*What to produce*.
Print the records exactly as written, and let no picture into the answer.

<<<<

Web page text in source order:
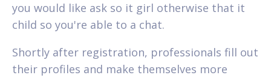
you would like ask so it girl otherwise that it
child so you're able to a chat.
Shortly after registration, professionals fill out
their profiles and make themselves more
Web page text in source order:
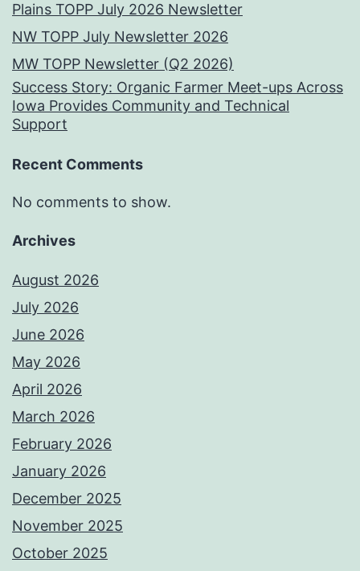
Plains TOPP July 2026 Newsletter
NW TOPP July Newsletter 2026
MW TOPP Newsletter (Q2 2026)
Success Story: Organic Farmer Meet-ups Across
Iowa Provides Community and Technical
Support
Recent Comments
No comments to show.
Archives
August 2026
July 2026
June 2026
May 2026
April 2026
March 2026
February 2026
January 2026
December 2025
November 2025
October 2025
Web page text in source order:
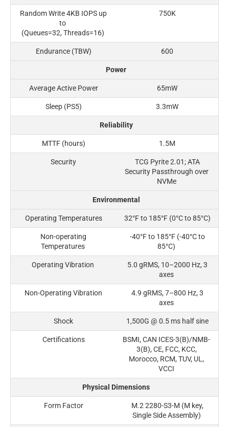
Random Write 4KB IOPS up
to
(Queues=32, Threads=16)
750K
Endurance (TBW) 600
Power
Average Active Power 65mW
Sleep (PS5) 3.3mW
Reliability
MTTF (hours) 1.5M
Security
TCG Pyrite 2.01; ATA
Security Passthrough over
NVMe
Environmental
Operating Temperatures 32°F to 185°F (0°C to 85°C)
Non-operating
Temperatures
-40°F to 185°F (-40°C to
85°C)
Operating Vibration
5.0 gRMS, 10–2000 Hz, 3
axes
Non-Operating Vibration
4.9 gRMS, 7–800 Hz, 3
axes
Shock 1,500G @ 0.5 ms half sine
Certifications
BSMI, CAN ICES-3(B)/NMB-
3(B), CE, FCC, KCC,
Morocco, RCM, TUV, UL,
VCCI
Physical Dimensions
Form Factor
M.2 2280-S3-M (M key,
Single Side Assembly)
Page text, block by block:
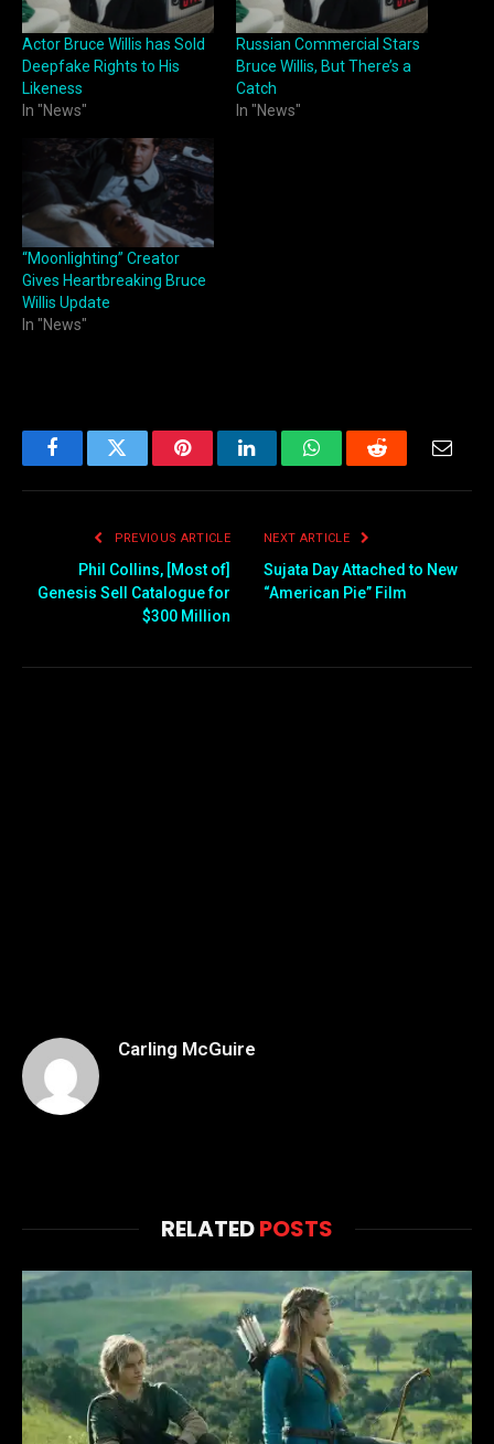
Actor Bruce Willis has Sold
Deepfake Rights to His
Likeness
In "News"
Russian Commercial Stars
Bruce Willis, But There’s a
Catch
In "News"
“Moonlighting” Creator
Gives Heartbreaking Bruce
Willis Update
In "News"
FacebookTwitter PinterestLinkedInWhatsAppReddit
PREVIOUS ARTICLE
Phil Collins, [Most of]
Genesis Sell Catalogue for
$300 Million
NEXT ARTICLE
Sujata Day Attached to New
“American Pie” Film
Carling McGuire
RELATEDPOSTS

>>>>

*Answer space*.
Web page text in source order:
you would like ask so it girl otherwise that it
child so you're able to a chat.
Shortly after registration, professionals fill out
their profiles and make themselves more
Web page text in source order:
Plains TOPP July 2026 Newsletter
NW TOPP July Newsletter 2026
MW TOPP Newsletter (Q2 2026)
Success Story: Organic Farmer Meet-ups Across
Iowa Provides Community and Technical
Support
Recent Comments
No comments to show.
Archives
August 2026
July 2026
June 2026
May 2026
April 2026
March 2026
February 2026
January 2026
December 2025
November 2025
October 2025
Web page text in source order:
Random Write 4KB IOPS up
to
(Queues=32, Threads=16)
750K
Endurance (TBW) 600
Power
Average Active Power 65mW
Sleep (PS5) 3.3mW
Reliability
MTTF (hours) 1.5M
Security
TCG Pyrite 2.01; ATA
Security Passthrough over
NVMe
Environmental
Operating Temperatures 32°F to 185°F (0°C to 85°C)
Non-operating
Temperatures
-40°F to 185°F (-40°C to
85°C)
Operating Vibration
5.0 gRMS, 10–2000 Hz, 3
axes
Non-Operating Vibration
4.9 gRMS, 7–800 Hz, 3
axes
Shock 1,500G @ 0.5 ms half sine
Certifications
BSMI, CAN ICES-3(B)/NMB-
3(B), CE, FCC, KCC,
Morocco, RCM, TUV, UL,
VCCI
Physical Dimensions
Form Factor
M.2 2280-S3-M (M key,
Single Side Assembly)
Page text, block by block:
Actor Bruce Willis has Sold
Deepfake Rights to His
Likeness
In "News"
Russian Commercial Stars
Bruce Willis, But There’s a
Catch
In "News"
“Moonlighting” Creator
Gives Heartbreaking Bruce
Willis Update
In "News"
FacebookTwitter PinterestLinkedInWhatsAppReddit
PREVIOUS ARTICLE
Phil Collins, [Most of]
Genesis Sell Catalogue for
$300 Million
NEXT ARTICLE
Sujata Day Attached to New
“American Pie” Film
Carling McGuire
RELATEDPOSTS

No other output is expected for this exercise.